I have only received a string of flirts from fake profiles who show young attractive American women, but who are clearly African scammers..... Yes... that's the character of the site now.... I suggest you participate on at least 5 different newer sites.

Do I need to post an obscene photo, work out obsessively in the gym, and use boastful crass language about my libedo if I am to stand any chance of being contacted by any genuine women here??..... First, don't sit there expecting women to come looking for you. You're just an average so-so guy.
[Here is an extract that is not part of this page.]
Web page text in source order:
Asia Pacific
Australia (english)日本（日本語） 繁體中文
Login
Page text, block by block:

You need to do your own hunting.

Anyway... at your age trying to pretend to be someone you're not, is not a good idea.

You have to own the character you are, or it doesn't work.


Orangedwarf 57M

11/14/2018 3:35 pm

Sodom and Gomorrah were old testament towns that were so rife with corruption and depravity that the offended God laid waste to them - a fitting analogy to our present day moribund rat race society!

I realise the community on this site shouldn't be singled out for any special level of blame - and that what I speak of is really a society wide problem.
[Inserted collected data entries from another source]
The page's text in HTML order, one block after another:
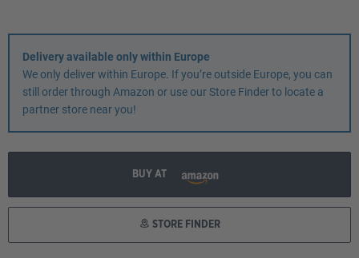
Delivery available only within Europe
We only deliver within Europe. If you’re outside Europe, you can
still order through Amazon or use our Store Finder to locate a
partner store near you!
BUY AT
STORE FINDER

But I'd be interested to know how many other people there are out there who feel my words resonate with them.

Such a shame that seemingly so few of the membership will ever read these blogs.

I've read of public heath studies that reveal that occurences of many life-limiting maladies are directly proportional to levels of inequality. Heart disease, strokes, diabetes and cancer as well as mental and behavioural problems closely correlate to the levels of inequality in a country. Bio-psycho-social stress which actually kills people in droves, while those most responsible for preserving the status quo and propagating the structural violence of inequality are systematically shielded from any culpability.
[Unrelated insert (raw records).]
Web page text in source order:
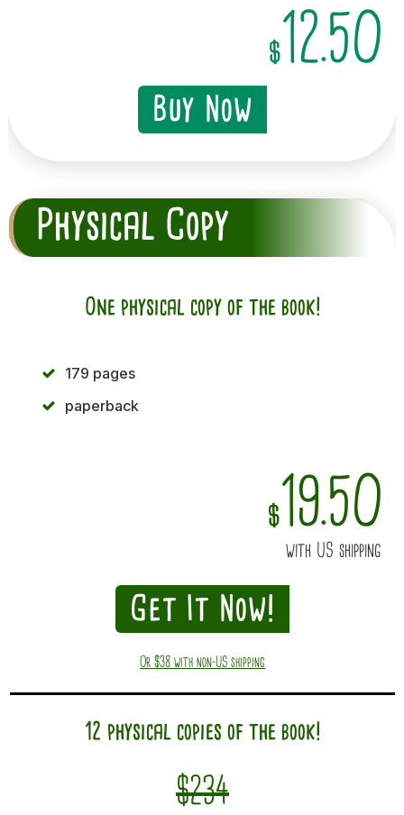
$12.50
Buy Now
Physical Copy
One physical copy of the book!
179 pages
paperback
$19.50
with US shipping
Get It Now!
Or $38 with non-US shipping
12 physical copies of the book!
$234
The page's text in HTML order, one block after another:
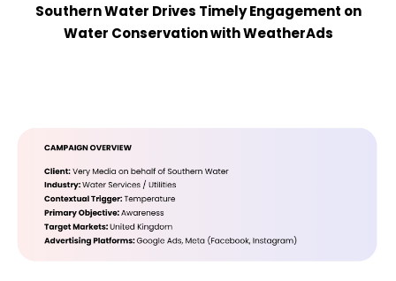
Southern Water Drives Timely Engagement on
Water Conservation with WeatherAds

Maybe I'm just thinking out loud here, but I'm wondering by how much that toxic stress could be reduced if women - now we have the me too generation - did take the lead in seeking out men in dating environments, and actually rejected men displaying the most predatory, venal and manipulative behaviours in favour of more discreet modest profiles.

'You may say I'm a dreamer - but I'm not the only one' ~ John Lennon.


Orangedwarf 57M

11/25/2018 3:46 pm

Thankfully, I only paid for one month. And no, I certainly have not met anyone great on here. There a three kinds of people I have met here: -

Firstly there are those who have replied indignantly to my complaints in these blogs and told me I should meekly accept being ignored by all female members I've contacted and just respect their democratic decision for doing so.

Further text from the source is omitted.